Developmental Research Projects

Career Development Projects

2013 Fall Cycle Resource Allocation Program Pilot Awards

  • Therapeutic Use of Microvesicles for Breast Cancer with Lung Metastases (Jae Lee, PhD)
  • RasGRP-mTOR signals in mammary gland development and breast carcinoma (Jeroen Roose, PhD)
  • Potentiation of Chemotherapeutics and Radiation Therapy by xCT Inhibition in Breast Cancer (Luika Timmerman, PhD)

Abstracts

A Vision to End HER2-Driven Cancer Death (Mark Moasser)
Although much progress has been made in the treatment of early stage breast cancer, advanced stage breast cancer remains uniformly fatal. The subtype of breast cancer closest to this milestone is the HER2 positive subtype. Our depth of scientific insight about this subtype is closest to the critical threshold that could potentially lead to eradicative therapies. But more work is required. Our overall program seeks to study in molecular depth how the HER2 signal is generated by overexpression. To do this, we are trying to overcome the principal barriers that have been to purify and determine the crystal structures of the HER2 kinase, its partner HER3, and how they partner with each other. This will eventually lead to treatments that effectively inactivate HER2, something that has remained elusive to date.


Mapping the Impact of Tumor Mutations on Patient Drug Responses in Triple Negative Breast Cancer (Sourav Bandyopadhyay)
Cancer is driven by mutations in oncogenes and tumor suppressors. In breast cancer, activating mutations in an oncogene such as PIK3CA, EGFR, HER2 or inactivation of tumor suppressors P53 or Rb are evident in nearly every tumor. For a some genes such as HER2 and EGFR, mutation in these oncogenes are used as markers for personalized drug treatments targeting these mutant oncogenes which tumors depend on for growth and survival.

Beyond a few key examples the influence of aberrant oncogene activation on patient drug responses is almost completely unknown. To address this issue we are developing technologies to measure the influence of a panel oncogenic kinases in breast cancer on the susceptibility to ~100 anti-cancer drugs. The aim of these studies is to derive a chemical-genetic interaction map that can guide the selection of personalized therapeutic regimens based on selected patient biomarkers.
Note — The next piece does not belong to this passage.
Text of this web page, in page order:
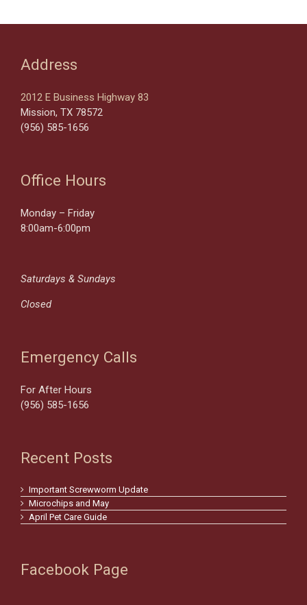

Our efforts are supported by valuable collaborations at UCSF in the interrogation of mechanistic insights from our screens (Frank McCormick), identification of clinically relevant markers (Andrei Goga), and query of patient signatures in ongoing clinical trials (Laura Van’t Veer).


Combinatorial Therapies to Eradicate Metastatic Breast Cancer (Andrei Goga)
Despite numerous advances in the advent of chemotherapies and targeted agents over the past decades, metastatic breast cancer remains incurable and essentially a death sentence for afflicted patients. New discoveries including from The Cancer Genome Atlas (TCGA) and our own research groups at UCSF have uncovered new cancer genes and signaling pathways which are altered in breast cancer, raising the hope that selectively blocking these pathways can allow for the precise eradication of breast cancers. Unfortunately, no single targeted drug to date has proven sufficient to durably eradicate metastatic breast cancers, leading to rapid resistance, recurrence of cancer and ultimately death. We hypothesize that breast cancer metastasis can be eradicated, tumor recurrence held at bay, and life extended by simultaneously targeting multiple cancer signaling pathways at once. To achieve this, a new general approach for pre-clinical and clinical development is required which relies on measuring tumor response to new agents as the relevant end-point for a therapy. We postulate that selecting the minimal active dose of a therapy on metastatic tumors should allow us to minimize toxicity from these treatments for patients and most importantly allow us to combine multiple agents to simultaneously target cancer cells. Such approaches we predict will maximize tumor killing and limit tumor evolution and recurrence.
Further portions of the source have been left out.